EXERCISE >>
Your answer must hold only the lines below from the line containing "pixels as (x, y)" through the line containing "Habiendo establecido la", each reproduced exactly.

==== DATA FOR THE TASK ====

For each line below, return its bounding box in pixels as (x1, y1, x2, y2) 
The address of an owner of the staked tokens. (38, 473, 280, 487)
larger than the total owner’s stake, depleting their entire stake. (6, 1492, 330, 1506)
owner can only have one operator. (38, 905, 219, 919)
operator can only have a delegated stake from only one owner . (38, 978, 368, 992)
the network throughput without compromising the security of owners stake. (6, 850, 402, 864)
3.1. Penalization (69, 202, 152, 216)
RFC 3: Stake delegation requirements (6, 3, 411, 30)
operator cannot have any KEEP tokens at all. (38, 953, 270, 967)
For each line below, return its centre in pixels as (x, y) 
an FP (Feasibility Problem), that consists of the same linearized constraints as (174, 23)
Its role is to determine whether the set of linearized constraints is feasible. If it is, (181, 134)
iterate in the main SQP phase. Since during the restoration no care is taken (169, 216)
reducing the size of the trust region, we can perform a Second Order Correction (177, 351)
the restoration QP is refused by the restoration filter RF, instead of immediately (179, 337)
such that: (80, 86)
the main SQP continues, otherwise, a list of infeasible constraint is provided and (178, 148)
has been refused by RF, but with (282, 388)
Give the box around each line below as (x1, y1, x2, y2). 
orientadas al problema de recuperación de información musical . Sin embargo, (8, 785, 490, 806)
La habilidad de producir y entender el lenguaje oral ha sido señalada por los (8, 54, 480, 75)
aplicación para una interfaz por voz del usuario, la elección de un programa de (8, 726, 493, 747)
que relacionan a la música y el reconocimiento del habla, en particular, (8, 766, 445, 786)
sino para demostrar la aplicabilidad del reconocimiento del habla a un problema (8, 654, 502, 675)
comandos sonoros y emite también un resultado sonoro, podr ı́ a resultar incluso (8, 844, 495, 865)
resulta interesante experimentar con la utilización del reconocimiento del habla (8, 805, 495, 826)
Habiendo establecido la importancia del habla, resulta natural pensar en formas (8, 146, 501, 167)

====
==== DATA FOR THE TASK ====

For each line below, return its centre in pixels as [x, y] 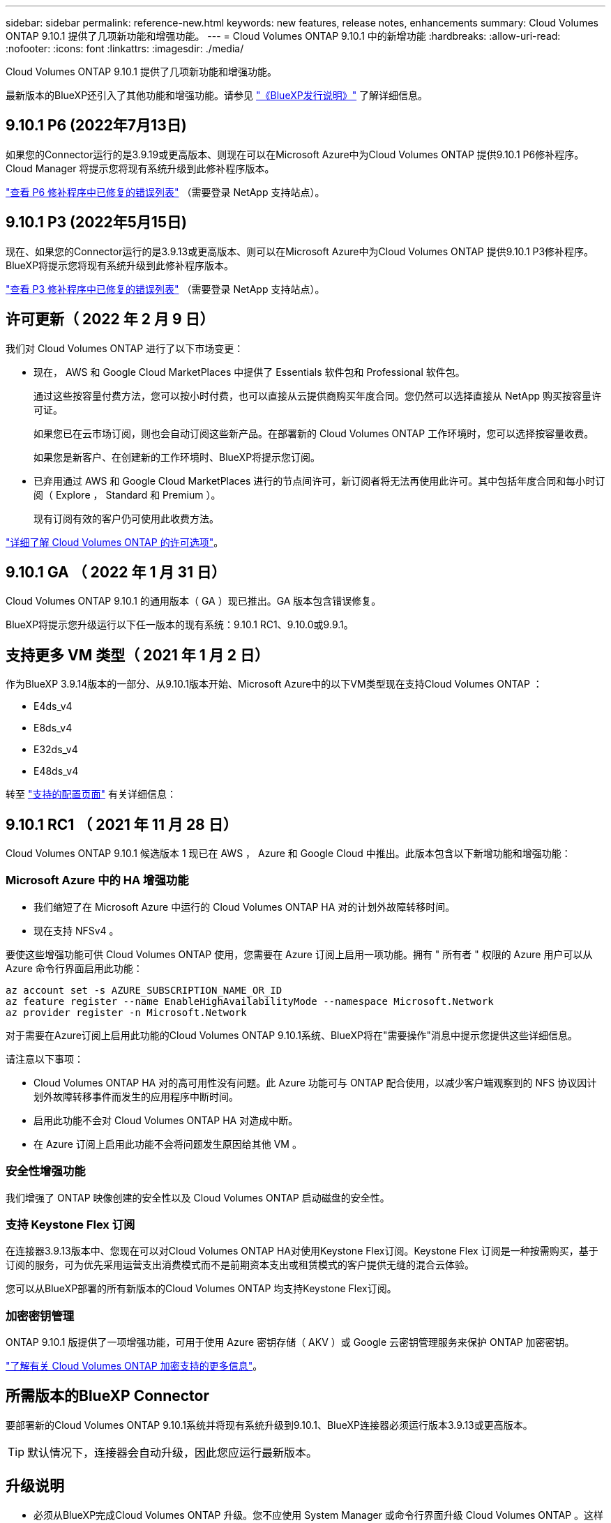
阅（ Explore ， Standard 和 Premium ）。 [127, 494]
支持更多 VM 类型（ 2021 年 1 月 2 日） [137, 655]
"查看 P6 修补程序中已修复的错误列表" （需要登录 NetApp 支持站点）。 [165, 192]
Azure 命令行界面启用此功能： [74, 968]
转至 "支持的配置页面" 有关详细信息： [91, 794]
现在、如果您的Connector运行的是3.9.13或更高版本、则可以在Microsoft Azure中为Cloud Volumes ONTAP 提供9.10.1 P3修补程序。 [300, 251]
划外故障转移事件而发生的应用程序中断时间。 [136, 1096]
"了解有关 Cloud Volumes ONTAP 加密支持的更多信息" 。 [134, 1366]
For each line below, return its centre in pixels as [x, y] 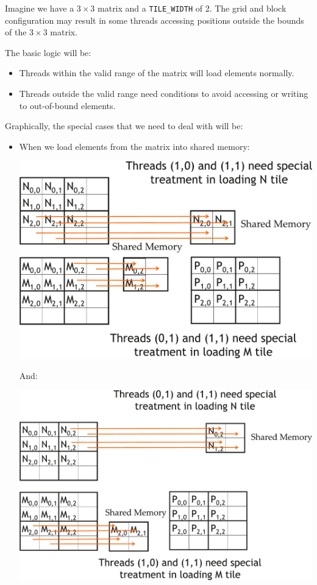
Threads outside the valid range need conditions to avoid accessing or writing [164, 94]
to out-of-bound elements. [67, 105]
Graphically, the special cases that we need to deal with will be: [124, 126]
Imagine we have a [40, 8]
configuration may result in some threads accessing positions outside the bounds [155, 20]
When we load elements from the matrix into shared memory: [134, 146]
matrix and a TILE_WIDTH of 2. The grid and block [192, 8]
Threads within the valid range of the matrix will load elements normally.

====
==== DATA FOR THE TASK ====

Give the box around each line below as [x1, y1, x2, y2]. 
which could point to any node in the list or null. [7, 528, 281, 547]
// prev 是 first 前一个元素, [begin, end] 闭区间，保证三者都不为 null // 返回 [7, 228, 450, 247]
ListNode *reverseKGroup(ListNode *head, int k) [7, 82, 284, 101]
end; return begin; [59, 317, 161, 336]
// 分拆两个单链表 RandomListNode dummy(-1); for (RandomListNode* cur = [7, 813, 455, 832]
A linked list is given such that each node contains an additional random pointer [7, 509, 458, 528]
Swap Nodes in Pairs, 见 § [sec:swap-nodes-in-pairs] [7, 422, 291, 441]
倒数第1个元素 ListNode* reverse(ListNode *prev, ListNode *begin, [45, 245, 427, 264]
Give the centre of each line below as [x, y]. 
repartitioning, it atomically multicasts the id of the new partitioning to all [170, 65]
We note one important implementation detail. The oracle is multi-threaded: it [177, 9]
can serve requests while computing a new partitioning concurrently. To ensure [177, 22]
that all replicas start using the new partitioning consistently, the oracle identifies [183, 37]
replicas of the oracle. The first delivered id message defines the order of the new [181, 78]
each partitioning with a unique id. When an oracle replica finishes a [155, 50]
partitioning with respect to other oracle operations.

====

RESULT FOR THIS EXERCISE >>
For each line below, return its centre in pixels as (x, y) 
an FP (Feasibility Problem), that consists of the same linearized constraints as (174, 23)
Its role is to determine whether the set of linearized constraints is feasible. If it is, (181, 134)
iterate in the main SQP phase. Since during the restoration no care is taken (169, 216)
reducing the size of the trust region, we can perform a Second Order Correction (177, 351)
the restoration QP is refused by the restoration filter RF, instead of immediately (179, 337)
such that: (80, 86)
the main SQP continues, otherwise, a list of infeasible constraint is provided and (178, 148)
has been refused by RF, but with (282, 388)
Give the box around each line below as (x1, y1, x2, y2). 
orientadas al problema de recuperación de información musical . Sin embargo, (8, 785, 490, 806)
La habilidad de producir y entender el lenguaje oral ha sido señalada por los (8, 54, 480, 75)
aplicación para una interfaz por voz del usuario, la elección de un programa de (8, 726, 493, 747)
que relacionan a la música y el reconocimiento del habla, en particular, (8, 766, 445, 786)
sino para demostrar la aplicabilidad del reconocimiento del habla a un problema (8, 654, 502, 675)
comandos sonoros y emite también un resultado sonoro, podr ı́ a resultar incluso (8, 844, 495, 865)
resulta interesante experimentar con la utilización del reconocimiento del habla (8, 805, 495, 826)
Habiendo establecido la importancia del habla, resulta natural pensar en formas (8, 146, 501, 167)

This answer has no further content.